LangGraph and n8n — with & without Peliqan
Aspect | LangGraph or n8n Alone | With Peliqan |
---|---|---|
Data ingestion | Scattered per-graph or per-flow ingestion (duplicate work) | Unified ingestors & connectors; single source of truth |
Agent inputs | Raw payloads — inconsistent & brittle | Clean, deduped, and enriched data for agent graphs |
Transformations | Scattered inside graphs/flows (hard to maintain) | Central pipelines (Python/SQL) with reuse & testing |
Scaling | Graphs or flows can hit API throttles and cost limits | Cached datasets + efficient retrieval for embeddings & queries |
Observability | Limited across many graphs and repos | Unified lineage, schema history, and monitoring |
Who benefits most
- Data teams building multi-agent AI systems: LangGraph + Peliqan for reliable orchestration and data access.
- Ops teams automating cross-system flows: n8n + Peliqan to offload heavy data work from flows.
- AI/ML teams needing reproducible training & inference datasets.
- Consultancies building multi-system automations for clients with governance needs.
Examples
Multi-Agent Research Pipeline
Ingest: APIs & databases → Peliqan ingestion & embeddings → LangGraph agent graph for tool calls & reasoning → n8n triggers downstream notifications.
Customer Insights Orchestration
Trigger: Event → n8n orchestrates CRM & billing calls → push raw data to Peliqan → central pipeline normalises & enriches → LangGraph agents generate insights.
Automated Compliance Reporting
Schedule: n8n triggers nightly extract → Peliqan runs transformations & stores snapshots → LangGraph agent compiles audit summary → n8n distributes report.
In short:
- LangGraph → Best for engineering teams building sophisticated multi-agent graphs and tool orchestration.
- n8n → Best for teams needing to integrate many apps and automate cross-system processes quickly.
- Peliqan + either → The data backbone that turns brittle, payload-driven automations into scalable, auditable, and AI-ready workflows.
Conclusion
LangGraph and n8n are complementary tools.

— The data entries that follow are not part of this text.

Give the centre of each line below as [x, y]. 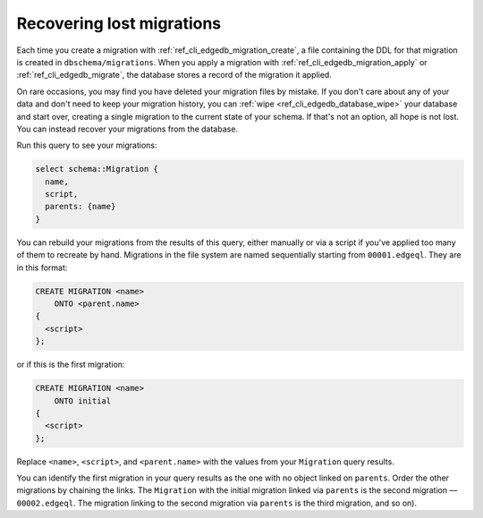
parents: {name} [80, 207]
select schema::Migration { [97, 169]
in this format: [42, 267]
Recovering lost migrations [119, 23]
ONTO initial [83, 401]
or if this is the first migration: [71, 365]
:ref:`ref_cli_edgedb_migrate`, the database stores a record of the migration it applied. [174, 75]
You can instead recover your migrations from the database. [127, 129]
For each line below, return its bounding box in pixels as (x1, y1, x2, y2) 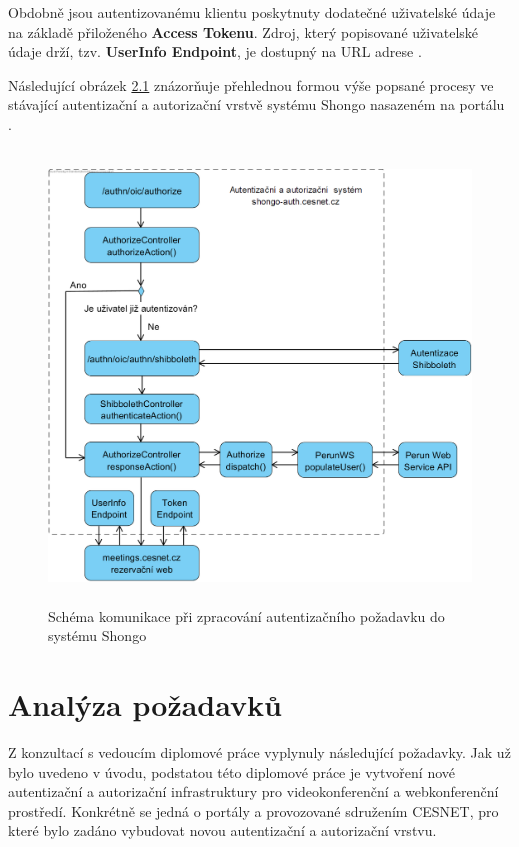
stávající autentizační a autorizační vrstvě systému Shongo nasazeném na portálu (8, 94, 505, 115)
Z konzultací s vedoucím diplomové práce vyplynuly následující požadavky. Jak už (8, 742, 511, 762)
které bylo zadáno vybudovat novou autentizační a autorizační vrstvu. (8, 820, 437, 841)
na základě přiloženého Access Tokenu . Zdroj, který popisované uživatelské (8, 21, 479, 42)
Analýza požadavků (8, 684, 282, 725)
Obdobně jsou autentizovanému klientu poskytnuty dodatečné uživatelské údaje (8, 2, 496, 22)
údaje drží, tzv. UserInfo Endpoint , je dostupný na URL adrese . (8, 41, 422, 62)
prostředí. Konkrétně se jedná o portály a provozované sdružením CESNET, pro (8, 800, 499, 821)
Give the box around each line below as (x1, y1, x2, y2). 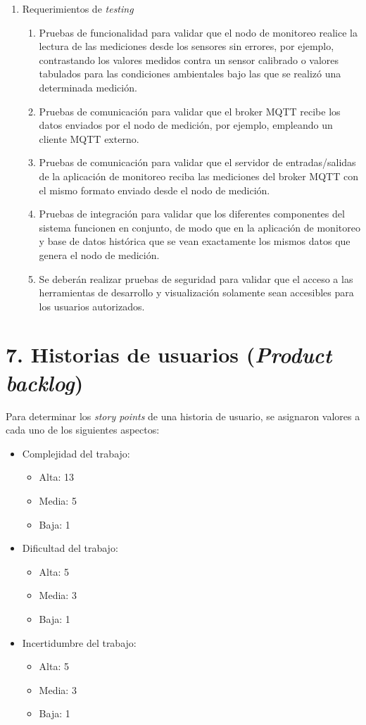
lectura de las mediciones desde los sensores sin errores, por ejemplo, (39, 39, 334, 53)
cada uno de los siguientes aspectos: (6, 422, 160, 437)
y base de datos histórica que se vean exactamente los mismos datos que (39, 234, 351, 248)
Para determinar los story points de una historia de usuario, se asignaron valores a (6, 408, 360, 423)
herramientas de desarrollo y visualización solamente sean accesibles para (39, 285, 354, 300)
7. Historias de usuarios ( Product (6, 340, 332, 370)
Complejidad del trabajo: (22, 446, 130, 460)
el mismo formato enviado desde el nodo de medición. (39, 182, 270, 197)
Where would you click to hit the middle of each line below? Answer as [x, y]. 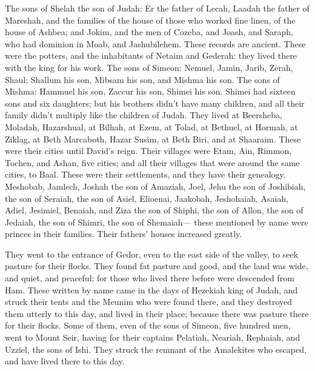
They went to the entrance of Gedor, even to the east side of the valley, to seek [152, 254]
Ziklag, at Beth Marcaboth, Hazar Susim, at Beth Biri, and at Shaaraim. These [153, 139]
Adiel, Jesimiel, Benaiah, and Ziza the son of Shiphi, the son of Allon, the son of [154, 210]
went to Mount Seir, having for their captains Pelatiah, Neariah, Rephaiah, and [153, 337]
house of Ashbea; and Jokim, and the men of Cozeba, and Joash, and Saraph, [149, 32]
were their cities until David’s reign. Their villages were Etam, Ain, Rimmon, [148, 151]
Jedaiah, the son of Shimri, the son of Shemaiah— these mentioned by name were [157, 222]
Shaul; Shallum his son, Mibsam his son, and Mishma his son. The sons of [142, 79]
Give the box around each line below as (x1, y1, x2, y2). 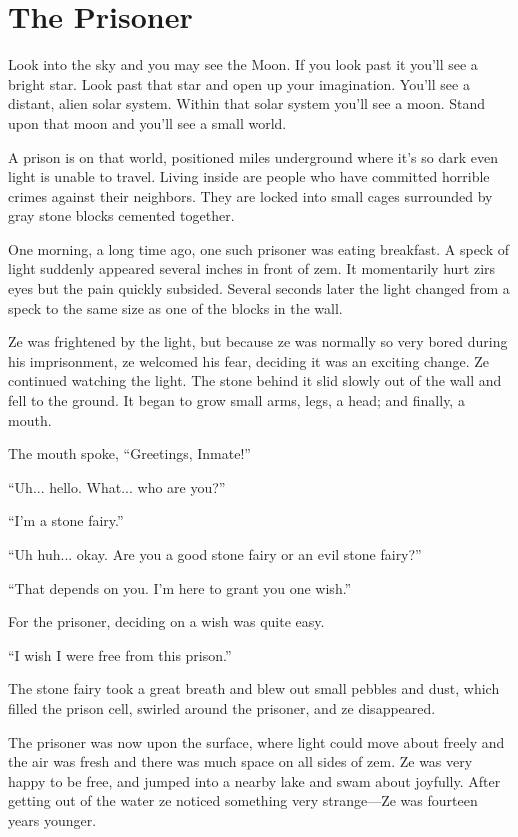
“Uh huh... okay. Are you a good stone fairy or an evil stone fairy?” (8, 544, 422, 564)
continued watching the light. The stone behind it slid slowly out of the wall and (8, 370, 502, 391)
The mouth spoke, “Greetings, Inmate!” (8, 443, 251, 464)
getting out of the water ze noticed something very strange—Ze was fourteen (8, 790, 478, 811)
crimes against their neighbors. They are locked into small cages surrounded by (8, 185, 493, 206)
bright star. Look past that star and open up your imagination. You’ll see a (8, 73, 470, 94)
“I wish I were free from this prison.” (8, 644, 232, 665)
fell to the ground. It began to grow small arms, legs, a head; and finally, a (8, 390, 465, 411)
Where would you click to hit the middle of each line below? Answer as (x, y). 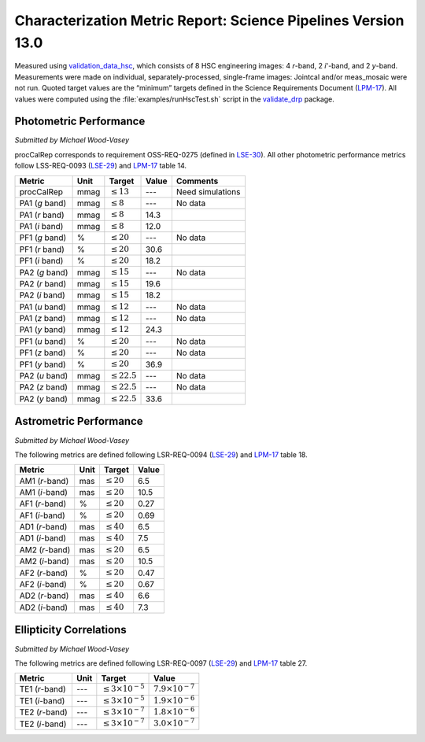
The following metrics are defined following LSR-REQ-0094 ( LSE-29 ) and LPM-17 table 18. (161, 454)
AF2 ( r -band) (44, 573)
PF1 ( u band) (43, 341)
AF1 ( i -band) (42, 515)
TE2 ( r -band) (44, 712)
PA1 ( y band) (42, 330)
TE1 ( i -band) (42, 700)
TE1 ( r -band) (42, 689)
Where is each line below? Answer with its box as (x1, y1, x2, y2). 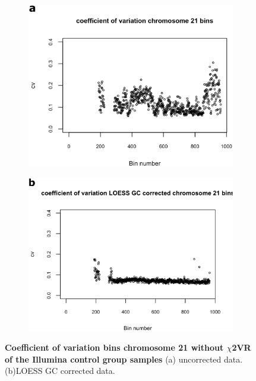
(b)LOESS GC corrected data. (5, 364, 115, 377)
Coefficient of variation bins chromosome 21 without (5, 341, 224, 354)
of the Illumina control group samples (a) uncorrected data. (5, 352, 243, 365)
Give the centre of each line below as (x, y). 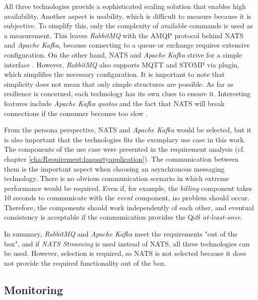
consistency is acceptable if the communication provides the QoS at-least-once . (123, 217)
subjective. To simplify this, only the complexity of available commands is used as (129, 26)
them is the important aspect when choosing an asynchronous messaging (114, 168)
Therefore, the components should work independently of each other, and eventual (129, 207)
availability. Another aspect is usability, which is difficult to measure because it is (128, 16)
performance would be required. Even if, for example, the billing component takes (128, 188)
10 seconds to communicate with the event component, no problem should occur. (127, 198)
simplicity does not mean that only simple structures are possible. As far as (119, 84)
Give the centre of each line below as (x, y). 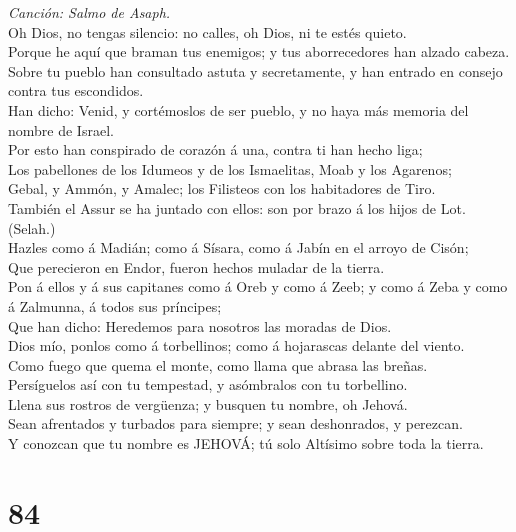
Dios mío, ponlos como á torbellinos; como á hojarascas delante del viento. (236, 345)
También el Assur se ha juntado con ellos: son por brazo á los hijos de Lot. (237, 207)
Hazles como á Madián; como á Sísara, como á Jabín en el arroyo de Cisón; (238, 247)
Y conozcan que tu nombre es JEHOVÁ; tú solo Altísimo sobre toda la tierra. (246, 443)
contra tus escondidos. (76, 90)
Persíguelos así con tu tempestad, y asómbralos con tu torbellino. (208, 384)
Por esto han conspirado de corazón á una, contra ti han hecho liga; (215, 149)
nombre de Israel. (61, 129)

LangGraph gives you the control to orchestrate complex AI agent graphs; n8n helps you build and operationalise integrations and data flows.
For data automation teams, the pragmatic architecture is layered: use each tool where it’s strongest and rely on a dedicated data foundation (like Peliqan) to handle ingestion, transformations, caching, and governance. That approach reduces operational risk, improves agent inputs, and accelerates time-to-value for AI-driven automation.